Build up, don’t beat up.
Love your neighbor as yourself.
For renters, a notice from the landlord slipped under the door is unsettling. But for tenants of the Lunde Apartments in Seattle, it was an unexpected gift.
Owners Kory Slastthaug and his wife Mickey decided to give everyone in the eleven-unit building a month’s free rent. No catch. Just skip the rent in November.
They were motivated by the scripture about the year of Jubilee in Leviticus 25, which ordered that slaves be freed and debts canceled every fifty years. November 2018, marked the fiftieth anniversary of the Lunde Apartments.
Kory said he thought it would be “a good way to honor both my heavenly father and my earthly father,” who originally built the apartments.
Do something nice for someone today. C’mon, you can think of something.
People aren’t helped by what you think
about doing; only by what you actually do.
[Jesus] did not come
to be served, but to serve.
I recently presided at the funeral of one of the best men I’ve known—a quiet, humble man of servant spirit. Many of those who gathered for the service had a feeling of severe loss: he had touched their lives with warm friendship and unselfish service.
As I drove away from the cemetery, I thought about a man who was a total contrast to my departed friend. King Jehoram’s wretched eight-year reign, recorded in 2 Chronicles 21 ends with the appalling epitaph: “He passed away, to no one’s regret” (v. 20).
Jehoram probably thought his position and power would define his legacy.
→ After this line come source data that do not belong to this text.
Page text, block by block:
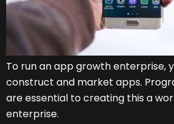
To run an app growth enterprise,
construct and market apps.
are essential to creating this a
enterprise.
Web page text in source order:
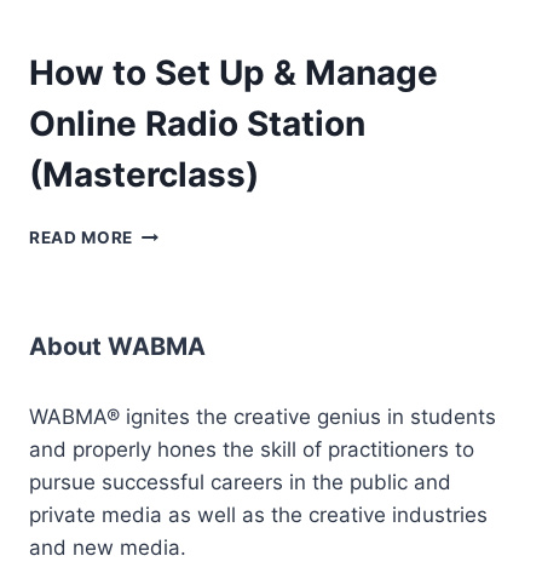
How to Set Up & Manage
Online Radio Station
(Masterclass)
READ MORE HOW
&
MANAGE
RADIO
STATION
(MASTERCLASS)
About WABMA
WABMA® ignites the creative genius in students
and properly hones the skill of practitioners to
pursue successful careers in the public and
private media as well as the creative industries
and new media.
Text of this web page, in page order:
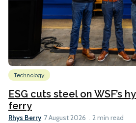
Technology
ESG cuts steel on WSF’s
ferry
Rhys Berry 7 August 2026 2 min read
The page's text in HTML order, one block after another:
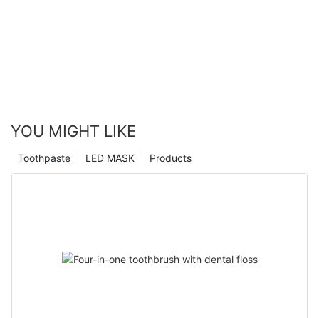
YOU MIGHT LIKE
Products
LED MASK
Toothpaste
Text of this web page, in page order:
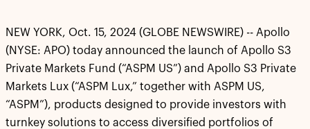
NEW YORK, Oct. 15, 2024 (GLOBE NEWSWIRE) -- Apollo
(NYSE: APO) today announced the launch of Apollo S3
Private Markets Fund (“ASPM US”) and Apollo S3 Private
Markets Lux (“ASPM Lux,” together with ASPM US,
“ASPM”), products designed to provide investors with
turnkey solutions to access diversified portfolios of
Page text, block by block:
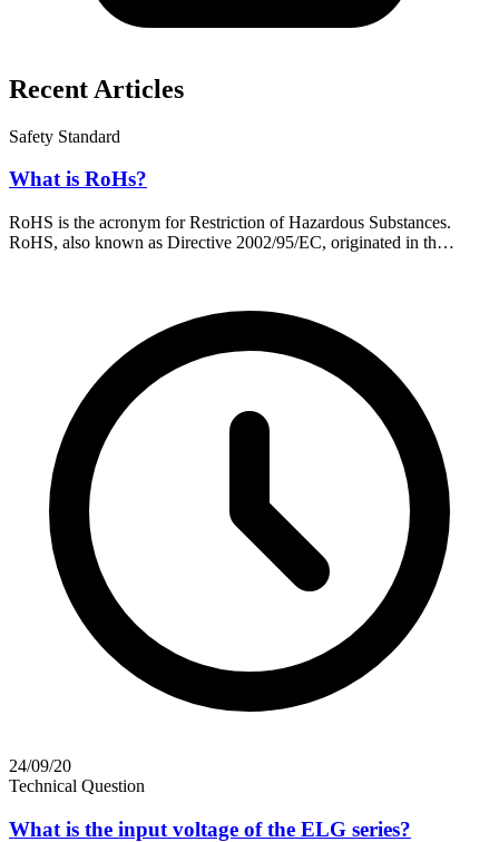
Recent Articles
Safety Standard
What is RoHs?
RoHS is the acronym for Restriction of Hazardous Substances.
RoHS, also known as Directive 2002/95/EC, originated in th…
24/09/20
Technical Question
What is the input voltage of the ELG series?
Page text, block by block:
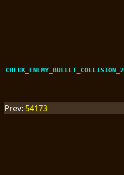
CHECK_ENEMY_BULLET_COLLISION_2
Prev: 54173
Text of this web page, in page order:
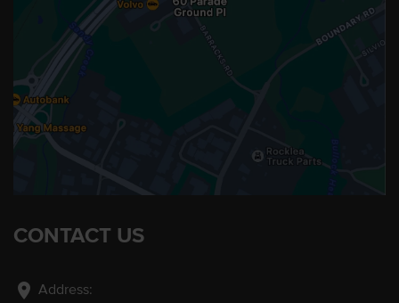
CONTACT US
location_on Address:
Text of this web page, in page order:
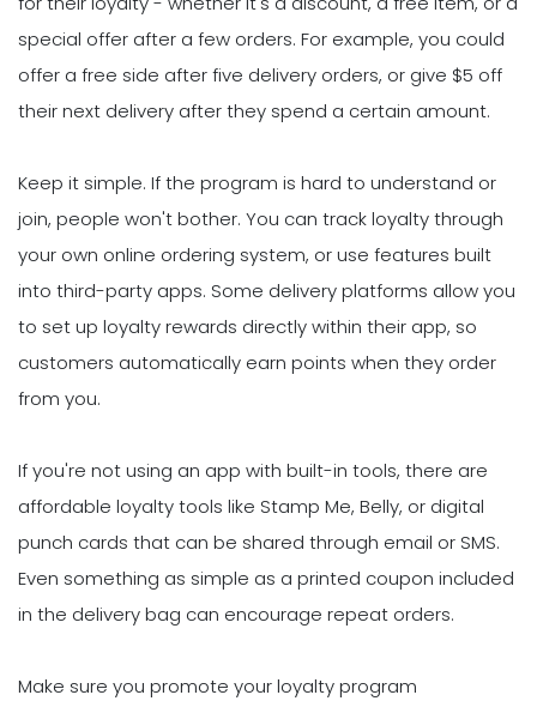
special offer after a few orders. For example, you could
offer a free side after five delivery orders, or give $5 off
their next delivery after they spend a certain amount.
Keep it simple. If the program is hard to understand or
join, people won't bother. You can track loyalty through
your own online ordering system, or use features built
into third-party apps. Some delivery platforms allow you
to set up loyalty rewards directly within their app, so
customers automatically earn points when they order
from you.
If you're not using an app with built-in tools, there are
affordable loyalty tools like Stamp Me, Belly, or digital
punch cards that can be shared through email or SMS.
Even something as simple as a printed coupon included
in the delivery bag can encourage repeat orders.
Make sure you promote your loyalty program
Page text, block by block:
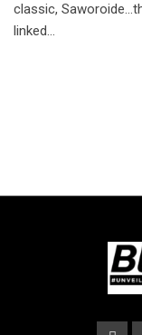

It did. He is remembered as a ruthless, immoral, self-serving, despicable despot.
King Jesus left a legacy of serving and saving—a king we gratefully glorify, honor, and worship.
Useful or Useless is an individual choice.
Your faith is growing more and more.
—2 Thessalonians 1:3
Stephen Curry, arguably the best shooter in NBA history, entered the 2018 season with a 67.5 percent probability of sinking a basket every time the ball left his hands. Stephen isn’t satisfied with that. He spent the summer working on his shot three hours a day, six days a week. He believes he can get better.
On November 1, 2018, gymnast Simone Biles, with her win in Doha, Qatar, became the first female in history to claim four world championship titles. It was good enough for gold, but not good enough for Simone. She’s the best there is. She isn’t satisfied with that. She believes she can get better.
You’re one of the best. “But continue to grow in the grace and knowledge of our Lord and Savior Jesus Christ” (2 Pt 3:18). Believe you can get better.
Get a little better each day
and before long you’ll be a lot better.
Even rich people do not live forever.
Tom Benson, Richard Devos, Bruce Halle, H. Wayne Huizenga, George Lindemann, Peter Peterson, Imogene Powers Johnson, Leandro Rizzuto, Clemmie Spangler, Joan Tisch.
Do these names ring a bell? They appeared in a sidebar in Forbes magazine’s 2018 issue of The Forbes 400 Ranking of the Wealthiest Americans, under the heading “In Memoriam.” Each had previously made the lofty list, but not this time, because their earthly life had ended in the last year. The richest checked out with a net worth of $5.4 billion, the poorest with $2 billion. Each left life with the same amount as the down-and-out gal living in a refrigerator box under the Buffalo Bayou Bridge.
Death is the great equalizer: it treats rich and poor the same.
Wealth, accepted as stewardship, is a blessing. But earthly and eternal wealth aren’t comparable.
Your worth isn’t measured by what
belongs to you, but to whom you belong.